▶ [REQUIREMENT] Among the records below, find each line containing the word "Datamata" and copy it.

[Collected data entries]
--- START ---
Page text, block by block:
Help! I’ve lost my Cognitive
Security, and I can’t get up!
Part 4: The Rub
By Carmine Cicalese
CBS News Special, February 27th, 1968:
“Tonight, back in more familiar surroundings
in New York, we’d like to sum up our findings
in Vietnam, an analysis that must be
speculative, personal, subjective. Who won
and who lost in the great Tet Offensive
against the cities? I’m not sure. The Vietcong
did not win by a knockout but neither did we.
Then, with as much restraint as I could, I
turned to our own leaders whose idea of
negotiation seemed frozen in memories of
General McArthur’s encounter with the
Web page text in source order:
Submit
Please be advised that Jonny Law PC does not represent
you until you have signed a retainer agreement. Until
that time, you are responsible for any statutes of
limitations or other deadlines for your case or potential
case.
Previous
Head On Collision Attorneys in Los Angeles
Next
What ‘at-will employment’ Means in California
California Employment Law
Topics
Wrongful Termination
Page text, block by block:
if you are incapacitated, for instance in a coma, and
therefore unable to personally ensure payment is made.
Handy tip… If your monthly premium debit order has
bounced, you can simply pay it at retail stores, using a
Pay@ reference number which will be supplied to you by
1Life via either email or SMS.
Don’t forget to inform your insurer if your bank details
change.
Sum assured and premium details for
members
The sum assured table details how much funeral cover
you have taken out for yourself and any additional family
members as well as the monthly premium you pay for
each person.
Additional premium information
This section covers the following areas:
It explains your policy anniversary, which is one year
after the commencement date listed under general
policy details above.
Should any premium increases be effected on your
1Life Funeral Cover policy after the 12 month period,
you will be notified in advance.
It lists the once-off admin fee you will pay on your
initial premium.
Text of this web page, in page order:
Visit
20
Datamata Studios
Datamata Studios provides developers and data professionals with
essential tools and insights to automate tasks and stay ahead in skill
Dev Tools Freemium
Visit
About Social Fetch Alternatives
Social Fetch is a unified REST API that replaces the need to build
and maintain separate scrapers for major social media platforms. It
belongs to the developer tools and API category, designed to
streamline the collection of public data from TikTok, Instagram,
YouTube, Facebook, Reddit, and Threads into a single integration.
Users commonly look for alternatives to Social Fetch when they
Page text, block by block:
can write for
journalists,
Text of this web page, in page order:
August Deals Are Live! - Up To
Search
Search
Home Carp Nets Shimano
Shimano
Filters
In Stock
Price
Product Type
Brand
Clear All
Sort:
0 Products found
--- END ---
▶ [SOLUTION TO THIS EXERCISE]
Datamata Studios
Datamata Studios provides developers and data professionals with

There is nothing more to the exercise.